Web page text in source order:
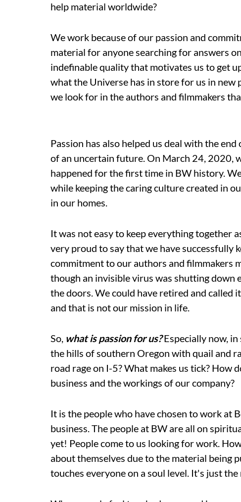
help material worldwide?
We work because of our passion and
material for anyone searching for answers
indefinable quality that motivates us to get
what the Universe has in store for us in
we look for in the authors and filmmakers
Passion has also helped us deal with the
of an uncertain future. On March 24, 2020,
happened for the first time in BW history.
while keeping the caring culture created in
in our homes.
It was not easy to keep everything together
very proud to say that we have successfully
commitment to our authors and filmmakers
though an invisible virus was shutting down
the doors. We could have retired and called
and that is not our mission in life.
So, what is passion for us?Especially now, in
the hills of southern Oregon with quail and
road rage on I-5? What makes us tick? How
business and the workings of our company?
It is the people who have chosen to work at
business. The people at BW are all on
yet! People come to us looking for work.
about themselves due to the material being
touches everyone on a soul level. It's just
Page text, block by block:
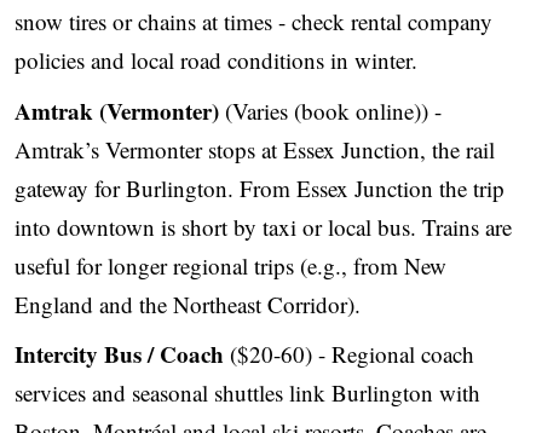
snow tires or chains at times - check rental company
policies and local road conditions in winter.
Amtrak (Vermonter) (Varies (book online)) -
Amtrak’s Vermonter stops at Essex Junction, the rail
gateway for Burlington. From Essex Junction the trip
into downtown is short by taxi or local bus. Trains are
useful for longer regional trips (e.g., from New
England and the Northeast Corridor).
Intercity Bus / Coach ($20-60) - Regional coach
services and seasonal shuttles link Burlington with
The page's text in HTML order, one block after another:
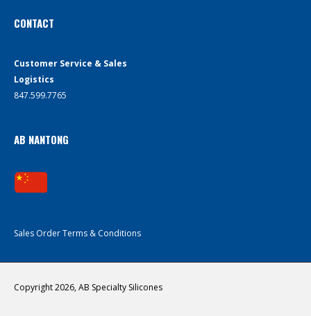
CONTACT
Customer Service & Sales
Logistics
847.599.7765
AB NANTONG
Sales Order Terms & Conditions
Copyright 2026, AB Specialty Silicones
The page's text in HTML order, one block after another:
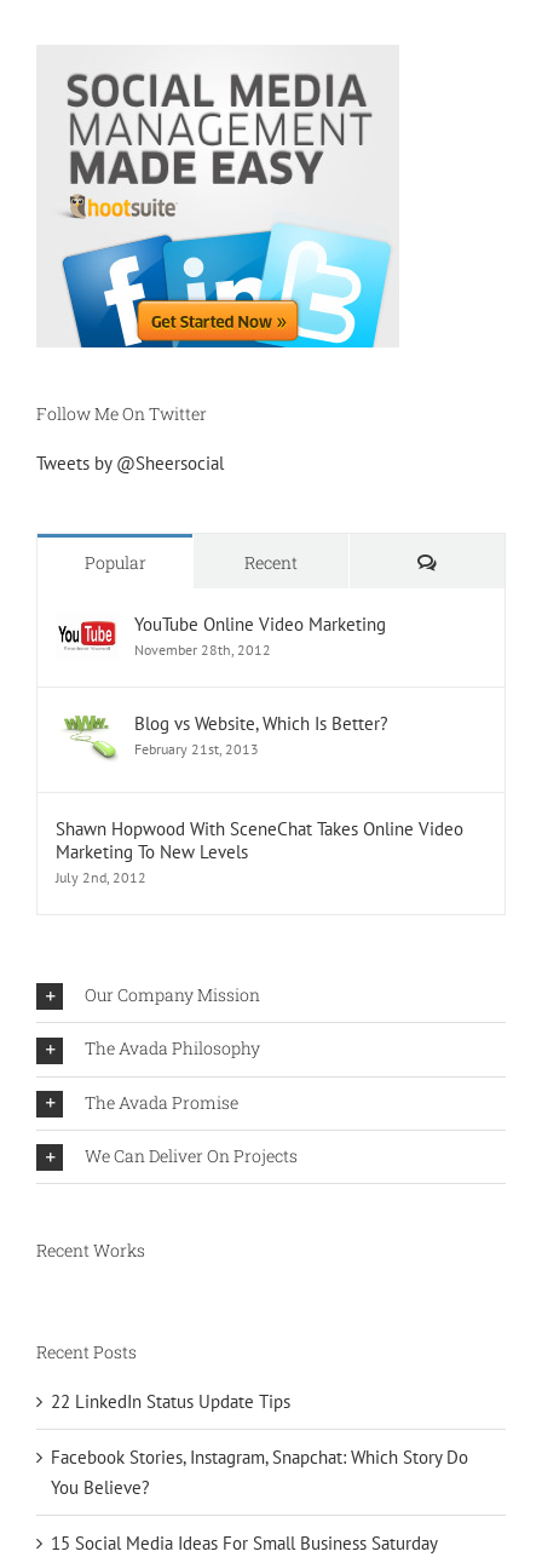
Follow Me On Twitter
Tweets by @Sheersocial
Popular Recent Comments
YouTube Online Video Marketing
November 28th, 2012
Blog vs Website, Which Is Better?
February 21st, 2013
Shawn Hopwood With SceneChat Takes Online Video
Marketing To New Levels
July 2nd, 2012
Our Company Mission
The Avada Philosophy
The Avada Promise
We Can Deliver On Projects
Recent Works
Recent Posts
22 LinkedIn Status Update Tips
Facebook Stories, Instagram, Snapchat: Which Story Do
You Believe?
15 Social Media Ideas For Small Business Saturday
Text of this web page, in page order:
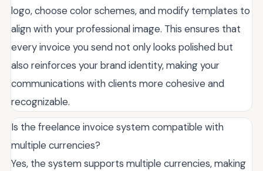
logo, choose color schemes, and modify templates to
align with your professional image. This ensures that
every invoice you send not only looks polished but
also reinforces your brand identity, making your
communications with clients more cohesive and
recognizable.
Is the freelance invoice system compatible with
multiple currencies?
Yes, the system supports multiple currencies, making
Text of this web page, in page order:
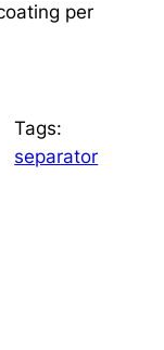
per
Tags:
separator
================
> **WHAT YOU SHOULD DO**: Write the listing out exactly, apart from its pictures.

> **RESULT OF THIS TASK**:
Web page text in source order:
help material worldwide?
We work because of our passion and
material for anyone searching for answers
indefinable quality that motivates us to get
what the Universe has in store for us in
we look for in the authors and filmmakers
Passion has also helped us deal with the
of an uncertain future. On March 24, 2020,
happened for the first time in BW history.
while keeping the caring culture created in
in our homes.
It was not easy to keep everything together
very proud to say that we have successfully
commitment to our authors and filmmakers
though an invisible virus was shutting down
the doors. We could have retired and called
and that is not our mission in life.
So, what is passion for us?Especially now, in
the hills of southern Oregon with quail and
road rage on I-5? What makes us tick? How
business and the workings of our company?
It is the people who have chosen to work at
business. The people at BW are all on
yet! People come to us looking for work.
about themselves due to the material being
touches everyone on a soul level. It's just
Page text, block by block:
snow tires or chains at times - check rental company
policies and local road conditions in winter.
Amtrak (Vermonter) (Varies (book online)) -
Amtrak’s Vermonter stops at Essex Junction, the rail
gateway for Burlington. From Essex Junction the trip
into downtown is short by taxi or local bus. Trains are
useful for longer regional trips (e.g., from New
England and the Northeast Corridor).
Intercity Bus / Coach ($20-60) - Regional coach
services and seasonal shuttles link Burlington with
The page's text in HTML order, one block after another:
CONTACT
Customer Service & Sales
Logistics
847.599.7765
AB NANTONG
Sales Order Terms & Conditions
Copyright 2026, AB Specialty Silicones
The page's text in HTML order, one block after another:
Follow Me On Twitter
Tweets by @Sheersocial
Popular Recent Comments
YouTube Online Video Marketing
November 28th, 2012
Blog vs Website, Which Is Better?
February 21st, 2013
Shawn Hopwood With SceneChat Takes Online Video
Marketing To New Levels
July 2nd, 2012
Our Company Mission
The Avada Philosophy
The Avada Promise
We Can Deliver On Projects
Recent Works
Recent Posts
22 LinkedIn Status Update Tips
Facebook Stories, Instagram, Snapchat: Which Story Do
You Believe?
15 Social Media Ideas For Small Business Saturday
Text of this web page, in page order:
logo, choose color schemes, and modify templates to
align with your professional image. This ensures that
every invoice you send not only looks polished but
also reinforces your brand identity, making your
communications with clients more cohesive and
recognizable.
Is the freelance invoice system compatible with
multiple currencies?
Yes, the system supports multiple currencies, making
Text of this web page, in page order:
per
Tags:
separator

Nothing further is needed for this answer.